Very annoyed, he goes into the room next to the kitchen and then on, over to the cowshed.

From his vantage point, Mick has been watching the comings and goings on the farm all day long

He sees old Danner finding traces of the break-in. It’s dead easy to keep out of the old man’s way.

Old Danner searches the whole place. He even climbs up to Mick’s hideout in the loft.

Mick holds his breath. Stands there with one hand gripping the knife in his pocket. Hiding by the chimney, behind the farmer’s back. He could touch his shoulder. Danner is perched on the steps up to the loft not an arm’s length away from him. Trying to light up the dark loft with his lamp, which is very faint.

He doesn’t notice the straw scattered over the suspended ceiling of the barn, or the rope hanging ready.

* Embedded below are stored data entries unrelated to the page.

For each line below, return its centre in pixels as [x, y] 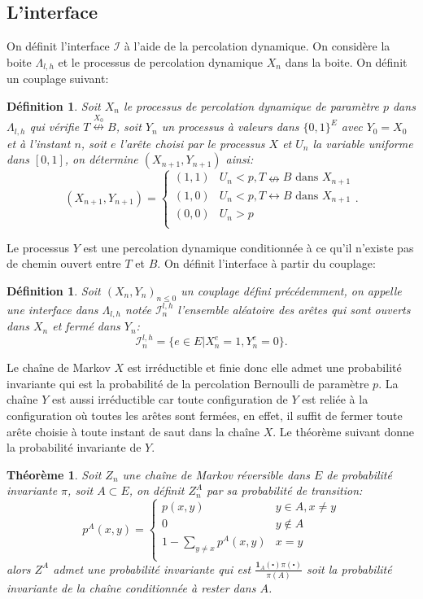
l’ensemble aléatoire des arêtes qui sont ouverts [294, 309]
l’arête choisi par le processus [192, 143]
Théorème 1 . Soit [54, 474]
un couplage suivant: [58, 79]
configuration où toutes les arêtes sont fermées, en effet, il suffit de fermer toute [205, 415]
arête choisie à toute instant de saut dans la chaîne [133, 431]
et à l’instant [39, 143]
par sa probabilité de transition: [285, 490]
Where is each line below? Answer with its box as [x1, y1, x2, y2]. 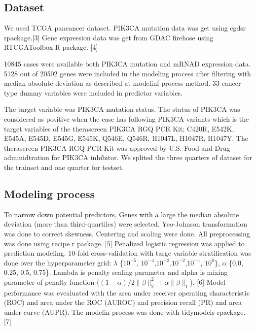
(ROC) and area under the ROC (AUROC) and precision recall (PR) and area [4, 297, 242, 307]
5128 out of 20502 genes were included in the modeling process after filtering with [4, 68, 251, 78]
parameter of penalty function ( [4, 276, 100, 287]
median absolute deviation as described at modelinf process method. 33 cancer [4, 78, 241, 88]
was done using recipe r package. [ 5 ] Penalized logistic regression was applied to [4, 238, 245, 248]
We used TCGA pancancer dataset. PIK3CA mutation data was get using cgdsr [4, 23, 246, 33]
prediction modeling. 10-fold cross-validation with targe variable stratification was [4, 248, 252, 258]
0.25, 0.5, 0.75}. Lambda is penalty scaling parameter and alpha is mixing [4, 267, 228, 277]
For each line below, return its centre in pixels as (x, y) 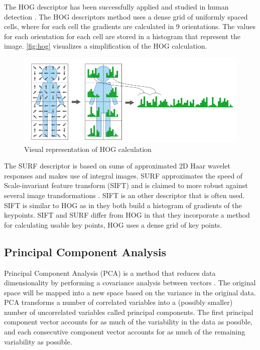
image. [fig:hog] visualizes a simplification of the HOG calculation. (106, 46)
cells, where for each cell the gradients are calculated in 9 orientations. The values (130, 26)
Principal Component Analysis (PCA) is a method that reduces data (110, 273)
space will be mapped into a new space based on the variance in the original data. (130, 292)
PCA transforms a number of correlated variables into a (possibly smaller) (118, 302)
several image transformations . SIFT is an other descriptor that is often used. (124, 195)
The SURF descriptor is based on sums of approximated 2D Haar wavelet (117, 166)
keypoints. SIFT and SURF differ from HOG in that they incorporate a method (127, 215)
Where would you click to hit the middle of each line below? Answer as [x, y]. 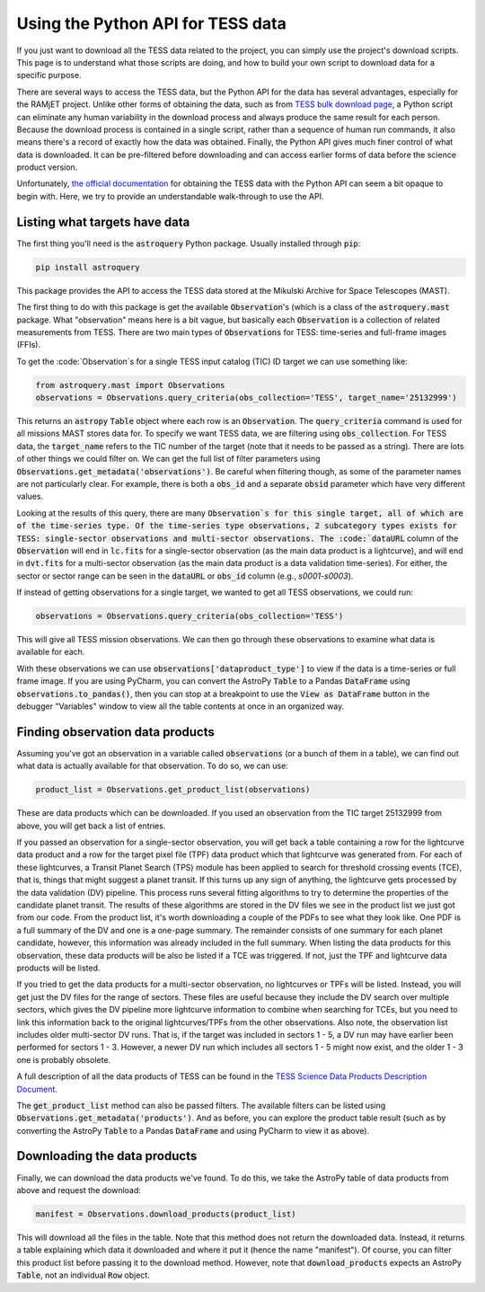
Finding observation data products [115, 732]
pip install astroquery [88, 267]
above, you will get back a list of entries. [91, 826]
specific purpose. [49, 75]
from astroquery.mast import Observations [130, 385]
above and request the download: [79, 1190]
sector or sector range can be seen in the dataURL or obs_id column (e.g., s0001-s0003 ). [185, 576]
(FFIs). [28, 345]
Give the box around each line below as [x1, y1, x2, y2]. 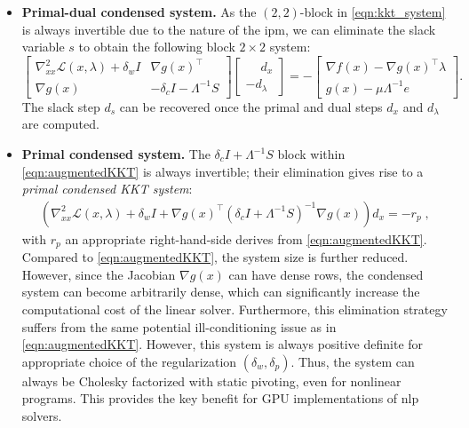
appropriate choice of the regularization [21, 352, 237, 370]
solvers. [21, 407, 62, 425]
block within [277, 145, 346, 163]
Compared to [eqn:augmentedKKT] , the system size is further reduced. [21, 248, 409, 266]
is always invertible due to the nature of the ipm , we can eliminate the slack [21, 20, 436, 38]
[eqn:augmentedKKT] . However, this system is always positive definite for [21, 335, 424, 353]
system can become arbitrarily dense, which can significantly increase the [21, 282, 420, 301]
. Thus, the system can [290, 352, 415, 370]
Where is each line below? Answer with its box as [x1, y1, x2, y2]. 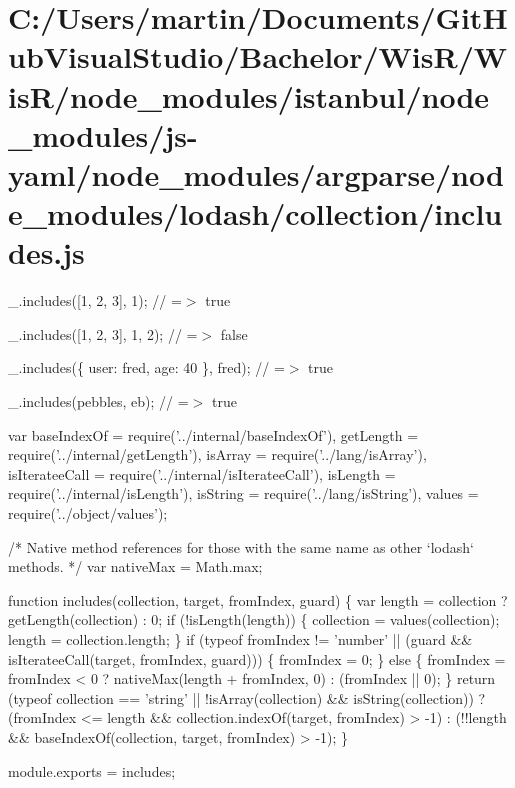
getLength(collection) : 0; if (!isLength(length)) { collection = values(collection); [8, 609, 500, 630]
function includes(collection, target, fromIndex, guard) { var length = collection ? [8, 589, 508, 610]
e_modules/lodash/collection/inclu [8, 193, 503, 234]
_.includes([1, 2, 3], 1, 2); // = [8, 323, 198, 344]
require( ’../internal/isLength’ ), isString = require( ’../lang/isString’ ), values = [8, 483, 479, 504]
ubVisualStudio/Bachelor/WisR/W [8, 36, 508, 77]
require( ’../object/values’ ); [8, 503, 168, 523]
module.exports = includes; [8, 760, 176, 781]
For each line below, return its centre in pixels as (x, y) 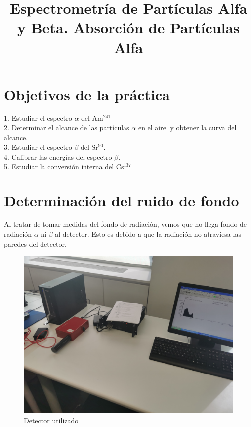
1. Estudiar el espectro (38, 118)
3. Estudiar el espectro (38, 147)
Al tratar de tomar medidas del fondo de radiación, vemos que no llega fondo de (125, 224)
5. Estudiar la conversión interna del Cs (64, 166)
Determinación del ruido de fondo (122, 200)
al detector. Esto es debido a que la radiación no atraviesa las (148, 234)
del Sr (89, 147)
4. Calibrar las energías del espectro (58, 157)
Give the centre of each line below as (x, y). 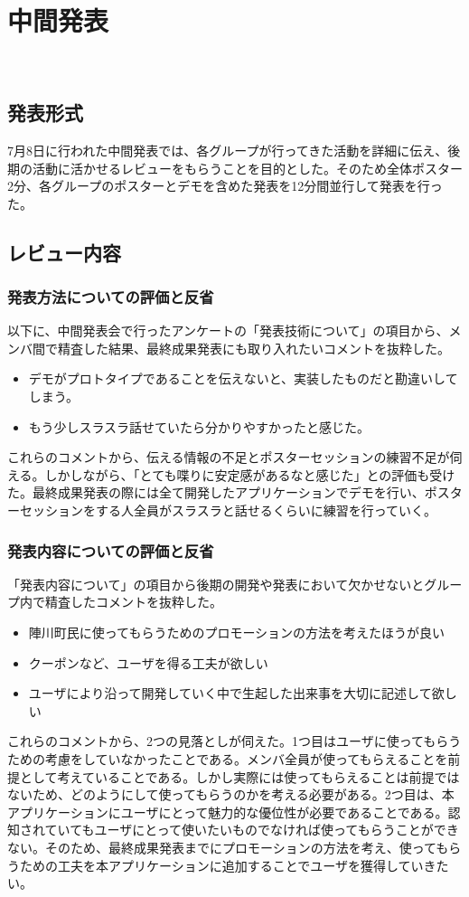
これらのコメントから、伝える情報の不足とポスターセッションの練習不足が (229, 457)
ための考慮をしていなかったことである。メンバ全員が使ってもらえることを (228, 759)
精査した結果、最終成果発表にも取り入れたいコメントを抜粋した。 (253, 348)
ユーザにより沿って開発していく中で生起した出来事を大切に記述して (230, 693)
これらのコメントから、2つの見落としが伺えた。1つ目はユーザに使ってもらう (234, 741)
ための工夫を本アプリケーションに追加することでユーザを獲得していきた (234, 865)
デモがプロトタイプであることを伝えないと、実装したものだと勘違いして (243, 378)
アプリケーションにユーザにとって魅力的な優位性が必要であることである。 (228, 812)
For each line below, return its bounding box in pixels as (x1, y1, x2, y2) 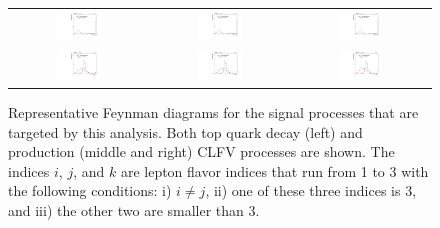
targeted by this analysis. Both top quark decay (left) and (8, 121, 363, 142)
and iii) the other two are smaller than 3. (8, 200, 260, 221)
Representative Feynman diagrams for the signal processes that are (8, 102, 419, 123)
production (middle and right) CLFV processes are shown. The (8, 141, 395, 162)
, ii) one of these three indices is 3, (205, 180, 417, 201)
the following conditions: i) (8, 180, 172, 201)
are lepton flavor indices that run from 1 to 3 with (120, 160, 429, 181)

Mick waits all day. He can take his time. He knows just where the Tannöd farmer hides his money. He’s planned everything out down to the smallest detail.

If it all goes as he’s calculated, he can leave the house unseen. And if not?

Mick shrugs off this idea. He doesn’t shrink from using violence. Violence is part of his job. He’ll play it by ear.

As evening comes on, two more strangers appear in the farmyard. Two women going toward the house in the rain. They knock. Both of them are let in. After about an hour the women come out of the house again. They say good-bye to each other, and one of them goes back indoors.

Hansl Hauer, age 13, Georg Hauer’s son

It was the Tuesday when my auntie told me to go over to the Danner farm.

“No one’s seen or heard anything of them over there,” she told me. “Maybe something’s happened and they need help.”

So I went over.

I guess it was about three. But I’m not sure.

There wasn’t any of them in the farmyard, so I knocked at the front door. I knocked good and loud, I shook the door, but it was locked and nobody opened it.

So then I went around the house. Peered in all the windows. Couldn’t see a thing, though. The place looked quite empty. Like there wasn’t anybody there.

I heard the dog. Whining terribly, it was. And I heard the cattle in the cowshed. The cows were lowing like anything. But I couldn’t get into the cowshed, it was locked from inside.

You can get into the cowshed from the old machinery shed, though, I know that. First you go through the barn, then there’s a wooden door into the cowshed on the left.

And the door of the machinery shed was standing open. Wide open, but I didn’t fancy going in there.

I just stood at the door and called. I called for Barbara and Marianne. But there wasn’t any answer and I didn’t want to go in. I was too scared because the cattle were bellowing like that, and everything was all different from usual. Like as if the place was deserted.

I got goose bumps, I really did, it seemed so scary.

Something’s wrong, that’s what I kept on thinking. I felt like there was a bell ringing in my head. Same as an alarm bell when the fire engine’s coming out. So I ran home quick, I told my auntie and my dad.